(DATA FOR ANALYSIS begins)
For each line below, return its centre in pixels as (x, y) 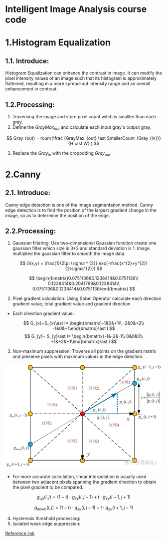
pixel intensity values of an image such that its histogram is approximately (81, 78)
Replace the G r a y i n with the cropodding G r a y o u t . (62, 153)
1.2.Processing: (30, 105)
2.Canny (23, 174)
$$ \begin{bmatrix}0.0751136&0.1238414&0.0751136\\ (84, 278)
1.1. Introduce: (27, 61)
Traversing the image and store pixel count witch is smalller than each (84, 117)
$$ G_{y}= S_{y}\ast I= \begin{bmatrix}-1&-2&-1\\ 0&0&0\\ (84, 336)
(DATA FOR ANALYSIS ends)
(DATA FOR ANALYSIS begins)
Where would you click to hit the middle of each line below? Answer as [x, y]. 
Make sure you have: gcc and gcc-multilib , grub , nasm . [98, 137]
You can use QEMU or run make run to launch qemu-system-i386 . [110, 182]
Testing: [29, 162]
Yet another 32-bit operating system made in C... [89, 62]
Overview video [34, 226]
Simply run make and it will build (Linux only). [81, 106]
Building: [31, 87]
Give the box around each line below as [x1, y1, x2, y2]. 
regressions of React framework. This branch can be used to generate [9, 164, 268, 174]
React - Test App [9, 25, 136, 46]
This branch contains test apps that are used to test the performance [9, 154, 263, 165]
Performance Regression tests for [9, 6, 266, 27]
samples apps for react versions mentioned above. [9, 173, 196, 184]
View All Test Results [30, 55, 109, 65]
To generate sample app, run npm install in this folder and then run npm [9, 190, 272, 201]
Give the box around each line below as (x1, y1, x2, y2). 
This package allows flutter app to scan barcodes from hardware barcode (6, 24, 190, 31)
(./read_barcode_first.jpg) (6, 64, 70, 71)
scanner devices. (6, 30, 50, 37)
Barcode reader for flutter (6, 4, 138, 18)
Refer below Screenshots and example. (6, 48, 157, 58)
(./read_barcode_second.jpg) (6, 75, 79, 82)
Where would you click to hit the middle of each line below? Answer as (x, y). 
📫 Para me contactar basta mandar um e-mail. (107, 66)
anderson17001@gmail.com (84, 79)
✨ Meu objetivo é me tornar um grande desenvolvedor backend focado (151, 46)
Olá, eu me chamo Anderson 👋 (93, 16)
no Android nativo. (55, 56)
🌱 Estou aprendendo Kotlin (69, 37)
(DATA FOR ANALYSIS ends)
# YOUR GOAL
Your answer should be the exact lines above from the one with "y1, x2, y2]." through the one with "Performance Regression tests", both included, and nothing besides.

# OUTPUT BELOW
Give the box around each line below as [x1, y1, x2, y2]. 
regressions of React framework. This branch can be used to generate [9, 164, 268, 174]
React - Test App [9, 25, 136, 46]
This branch contains test apps that are used to test the performance [9, 154, 263, 165]
Performance Regression tests for [9, 6, 266, 27]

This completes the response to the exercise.